# Bikini top issues?!



## Beautybuyer (Feb 28, 2013)

Okay so question to the big busted ladies.  After getting pregnant with my second my breasts are now huge! I'm always worried I'm going to have a slip lol I've read somewhere about using water proof bandage tape to hold them in place but does anyone know how that works? Or where they make cute bikinis? I love VS but the swimsuit I have I have the top in large and around my waist it's kinda loose and it feels like they may just come out anyway lol


----------



## Sophiaaa (Mar 14, 2013)

I really don't have any idea since i didn't face this type of situation before. 

 All i want to say that you need to wear lose dress as much as possible in order to make yourself comfortable. If you want to wear anything tight that would make yourself heavy in front of others. 

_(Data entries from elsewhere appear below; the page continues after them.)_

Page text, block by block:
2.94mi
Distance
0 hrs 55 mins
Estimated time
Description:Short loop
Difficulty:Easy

All i want to say, feel comfortable, each of every woman usually go through in this stage. Just wait with patience till the birth of your child. Best of luck to your child.


----------



## purplevines (Apr 23, 2013)

If the large at VS fit the cup part I tend to end up sewing the band so that its tighter. If its a tie around you of course don't have to, but the ones with the hook is what I do that too.

  	I still find the support in many bathing suits lacking...and unfortunately many places think push up = support 

  	Asos.com has big sizes too but since you are pregnant (or feeding) you probably don't have a stable size so that isn't much help!

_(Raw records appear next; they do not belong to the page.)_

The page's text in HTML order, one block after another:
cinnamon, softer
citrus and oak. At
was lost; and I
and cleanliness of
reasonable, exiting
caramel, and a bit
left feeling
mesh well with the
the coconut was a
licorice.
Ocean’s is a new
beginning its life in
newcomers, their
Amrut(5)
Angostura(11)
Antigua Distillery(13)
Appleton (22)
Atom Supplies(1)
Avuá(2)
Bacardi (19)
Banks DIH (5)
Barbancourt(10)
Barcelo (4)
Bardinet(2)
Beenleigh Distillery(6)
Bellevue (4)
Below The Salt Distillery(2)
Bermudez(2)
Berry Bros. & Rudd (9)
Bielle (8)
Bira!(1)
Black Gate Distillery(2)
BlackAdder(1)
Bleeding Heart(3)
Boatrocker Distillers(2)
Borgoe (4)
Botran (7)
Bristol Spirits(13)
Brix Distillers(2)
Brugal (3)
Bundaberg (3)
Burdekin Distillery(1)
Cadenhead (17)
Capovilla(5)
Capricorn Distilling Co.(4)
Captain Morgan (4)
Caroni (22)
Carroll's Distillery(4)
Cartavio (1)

  	Also, try smaller stores/chains in your city?


----------



## Beautybuyer (Apr 26, 2013)

purplevines said:


> If the large at VS fit the cup part I tend to end up sewing the band so that its tighter. If its a tie around you of course don't have to, but the ones with the hook is what I do that too.  I still find the support in many bathing suits lacking...and unfortunately many places think push up = support   Asos.com has big sizes too but since you are pregnant (or feeding) you probably don't have a stable size so that isn't much help!  Also, try smaller stores/chains in your city?

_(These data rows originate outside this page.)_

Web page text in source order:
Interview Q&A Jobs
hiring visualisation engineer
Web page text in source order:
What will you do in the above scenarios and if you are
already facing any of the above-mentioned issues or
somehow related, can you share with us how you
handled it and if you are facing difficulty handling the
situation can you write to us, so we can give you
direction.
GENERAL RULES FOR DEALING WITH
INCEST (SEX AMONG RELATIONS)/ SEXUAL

 I'm breast feeding and they're just huge! The VS large cup they still half gush out of lol I look like a porn star! I need to try the water proof bandage tape to tape them in and secure them. I will also try that website thanks! I'm still a 34 around so it's beyond a pain to find something and I leave to Hawaii in June!


----------



## purplevines (May 11, 2013)

Wow have fun in Hawaii! I hope that you find something!


----------